这可能是一个解决方案。首先,您需要将ActionDescInfo用作节点。在该节点中,您可以使用新循环来遍历所有序列和desc元素。使用数组,您可以在其中设置正确的序列:

Sub XMLShare()
    'Public Sub Xml_To_Excel()'
    Dim osh As Worksheet
    Dim WinHttpReq As Object
    Dim xmlDoc As Object
    Dim nodeXML1 As Object
    Dim nodeXML2 As Object
    Dim nodeXML3 As Object
    Dim nodeXML4 As Object
    Dim i As Integer, oRow As Integer
    Dim SequenceArr() As String
    Dim DescArr() As String
    ' Clear Sheet'
ActiveSheet.UsedRange.Clear
    ' Variables'
     oRow = 1
    ' Sets'
    Set osh = ThisWorkbook.Sheets(1)
    Set xmlDoc = CreateObject("Microsoft.XMLDOM")
    xmlDoc.SetProperty "SelectionLanguage", "XPath"
    xmlDoc.async = False
    xmlDoc.Load ("C:\Users\Alex\Desktop\test.xml")
    Set nodeXML1 = xmlDoc.getElementsByTagName("ID")
    Set nodeXML2 = xmlDoc.getElementsByTagName("Type")
    Set nodeXML3 = xmlDoc.getElementsByTagName("ActionDescInfo")
    Set nodeXML4 = xmlDoc.getElementsByTagName("Desc")
    ' Processing Loop'
    For i = 0 To nodeXML1.Length - 1
        x = 0
        oRow = oRow + 1
        osh.Range("A" & oRow) = nodeXML1(i).Text        ' ID'
        osh.Range("B" & oRow) = nodeXML2(i).Text    ' Type'
        'Loop through the childnodes of ActionDescInfo'
        For j = 0 To nodeXML3(i).ChildNodes.Length - 1
            'If the childnode is sequence, find out the order and put the values in an array'
            If nodeXML3(i).ChildNodes(j).BaseName = "Sequence" Then
                'if x = 0, the cell is empty and just fill the first element of the array'
                'Else, loop through each element in the array to check if the number is larger or smaller'
                If x > 0 Then
                    For k = 0 To UBound(SequenceArr)
                        'If the value in the array is larger, this is the element where the new sequence number needs to be filled in'
                        If SequenceArr(k) > nodeXML3(i).ChildNodes(j).Text Then
                            Exit For
                        End If
                    Next k
                Else
                    k = 0
                End If
                'Move all elements one up and put the sequence number on the right place'
                ReDim Preserve SequenceArr(x)
                For l = k To UBound(SequenceArr) - 1
                    SequenceArr(l + 1) = SequenceArr(l)
                Next l
                SequenceArr(k) = nodeXML3(i).ChildNodes(j).Text
                x = x + 1
            'If the childnode is the description, do the same as for the sequence: Put the value in the array on the same place as the previous sequence number'
            ElseIf nodeXML3(i).ChildNodes(j).BaseName = "Desc" Then
                ReDim Preserve DescArr(x)
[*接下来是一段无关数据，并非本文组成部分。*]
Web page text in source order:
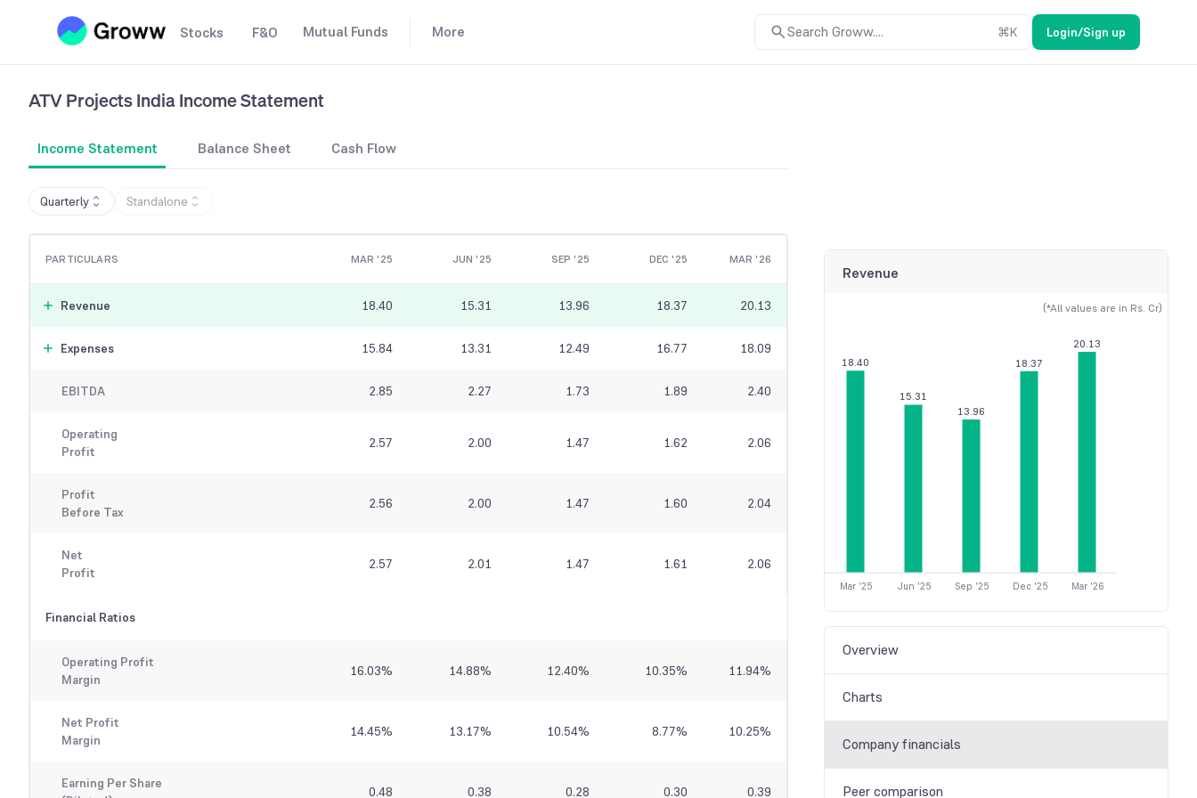
Stocks F&O Mutual Funds More Search Groww.... ⌘K Login/Sign up
ATV Projects IndiaIncome Statement
Income Statement Balance Sheet Cash Flow
Quarterly Standalone
PARTICULARS MAR '25 JUN '25 SEP '25 DEC '25 MAR '26
Revenue 18.40 15.31 13.96 18.37 20.13
Expenses 15.84 13.31 12.49 16.77 18.09
EBITDA 2.85 2.27 1.73 1.89 2.40
Operating
Profit
2.57 2.00 1.47 1.62 2.06
Profit
Before Tax
2.56 2.00 1.47 1.60 2.04
Net
Profit
2.57 2.01 1.47 1.61 2.06
Financial Ratios
Operating Profit
Margin
16.03% 14.88% 12.40% 10.35% 11.94%
Net Profit
Margin
14.45% 13.17% 10.54% 8.77% 10.25%
Earning Per Share
0.48 0.38 0.28 0.30 0.39
Revenue
(*All values are in Rs. Cr)
18.40
15.31
13.96
18.37
20.13
Mar '25 Jun '25 Sep '25 Dec '25 Mar '26
Overview
Charts
Company financials
Peer comparison
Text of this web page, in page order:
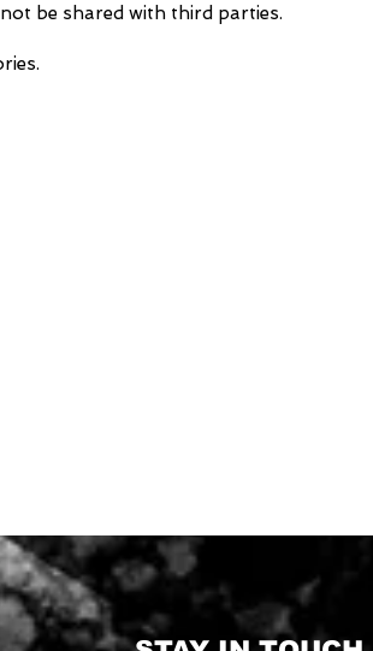
be shared with third parties.
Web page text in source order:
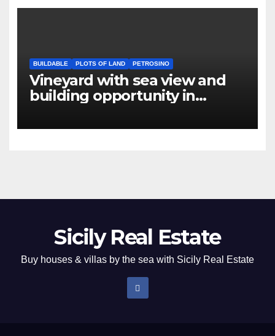
BUILDABLE PLOTS OF LAND PETROSINO
Vineyard with sea view and
building opportunity in
Sicily Real Estate
Buy houses & villas by the sea with Sicily Real Estate
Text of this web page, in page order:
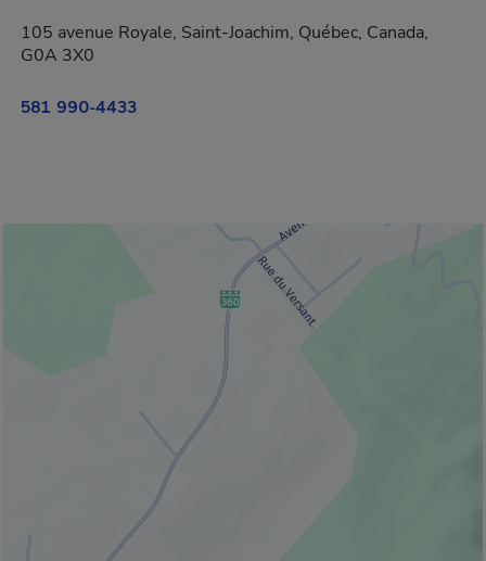
105 avenue Royale, Saint-Joachim, Québec, Canada,
G0A 3X0
581 990-4433
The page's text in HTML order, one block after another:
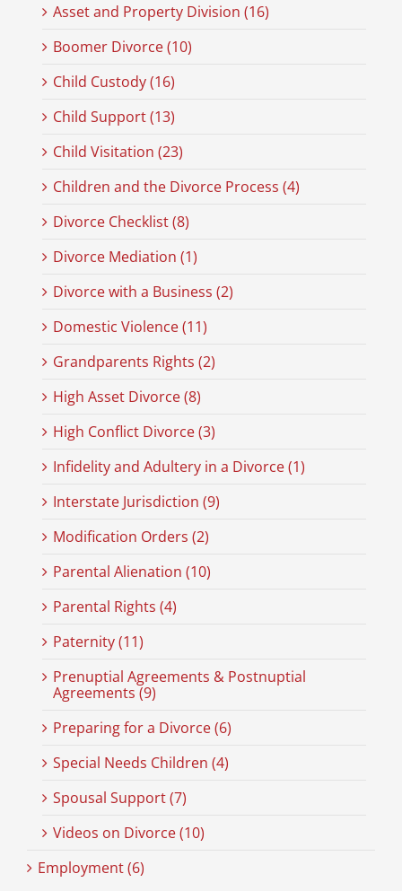
Asset and Property Division (16)
Boomer Divorce (10)
Child Custody (16)
Child Support (13)
Child Visitation (23)
Children and the Divorce Process (4)
Divorce Checklist (8)
Divorce Mediation (1)
Divorce with a Business (2)
Domestic Violence (11)
Grandparents Rights (2)
High Asset Divorce (8)
High Conflict Divorce (3)
Infidelity and Adultery in a Divorce (1)
Interstate Jurisdiction (9)
Modification Orders (2)
Parental Alienation (10)
Parental Rights (4)
Paternity (11)
Prenuptial Agreements & Postnuptial
Agreements (9)
Preparing for a Divorce (6)
Special Needs Children (4)
Spousal Support (7)
Videos on Divorce (10)
Employment (6)
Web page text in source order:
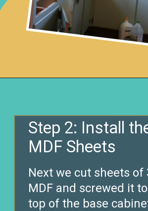
Next we cut sheets of
MDF and screwed it
top of the base
Step 2: Install
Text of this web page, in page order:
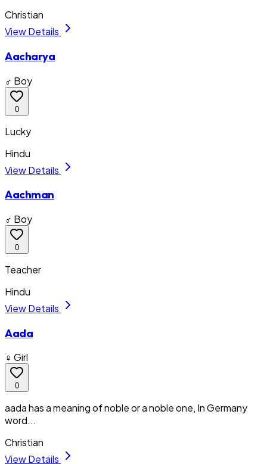
Christian
View Details
Aacharya
♂ Boy
0
Lucky
Hindu
View Details
Aachman
♂ Boy
0
Teacher
Hindu
View Details
Aada
♀ Girl
0
aada has a meaning of noble or a noble one, In Germany
word...
Christian
View Details
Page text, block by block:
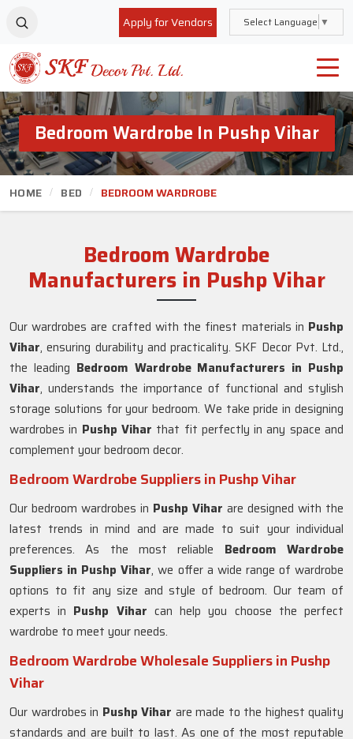
Apply for Vendors Select Language ▼
Bedroom Wardrobe In Pushp Vihar
HOME BED BEDROOM WARDROBE
Bedroom Wardrobe
Manufacturers in Pushp Vihar
Our wardrobes are crafted with the finest materials in Pushp
Vihar, ensuring durability and practicality. SKF Decor Pvt. Ltd.,
the leading Bedroom Wardrobe Manufacturers in Pushp
Vihar, understands the importance of functional and stylish
storage solutions for your bedroom. We take pride in designing
wardrobes in Pushp Vihar that fit perfectly in any space and
complement your bedroom decor.
Bedroom Wardrobe Suppliers in Pushp Vihar
Our bedroom wardrobes in Pushp Vihar are designed with the
latest trends in mind and are made to suit your individual
preferences. As the most reliable Bedroom Wardrobe
Suppliers in Pushp Vihar, we offer a wide range of wardrobe
options to fit any size and style of bedroom. Our team of
experts in Pushp Vihar can help you choose the perfect
wardrobe to meet your needs.
Bedroom Wardrobe Wholesale Suppliers in Pushp
Vihar
Our wardrobes in Pushp Vihar are made to the highest quality
standards and are built to last. As one of the most reputable
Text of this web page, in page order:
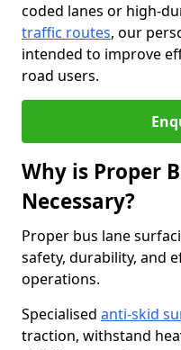
coded lanes or high-
traffic routes, our
intended to improve
road users.
Why is Proper
Necessary?
Proper bus lane
safety, durability, and
operations.
Specialised anti-skid
traction, withstand
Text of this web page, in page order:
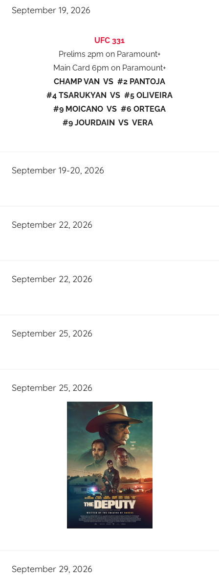
September 19, 2026
UFC 331
Prelims 2pm on Paramount+
Main Card 6pm on Paramount+
CHAMP VAN VS #2 PANTOJA
#4 TSARUKYAN VS #5 OLIVEIRA
#9 MOICANO VS #6 ORTEGA
#9 JOURDAIN VS VERA
September 19-20, 2026
September 22, 2026
September 22, 2026
September 25, 2026
September 25, 2026
September 29, 2026
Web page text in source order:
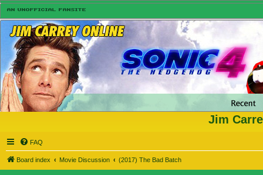
Jim
FAQ
Board index Movie Discussion (2017) The Bad Batch

                For l = k To UBound(DescArr) - 1
                    DescArr(l + 1) = DescArr(l)
                Next l
                DescArr(k) = nodeXML3(i).ChildNodes(j).Text
            End If
        Next j
        'Put the array values in the right cells'
        For j = 0 To UBound(SequenceArr)
            osh.Range("C" & oRow).Value = osh.Range("C" & oRow).Value & " " & SequenceArr(j)
            osh.Range("D" & oRow).Value = osh.Range("D" & oRow).Value & " " & DescArr(j)
        Next j
        'Erase the arrays again for the next iteration'
        Erase SequenceArr
        Erase DescArr
    Next i
' Finish'
MsgBox "Process Completed"
End Sub

我不知道这是否是最快的方式,但我检查了它的确有效。我也希望你能理解我的意见。英语不是我的第一语言。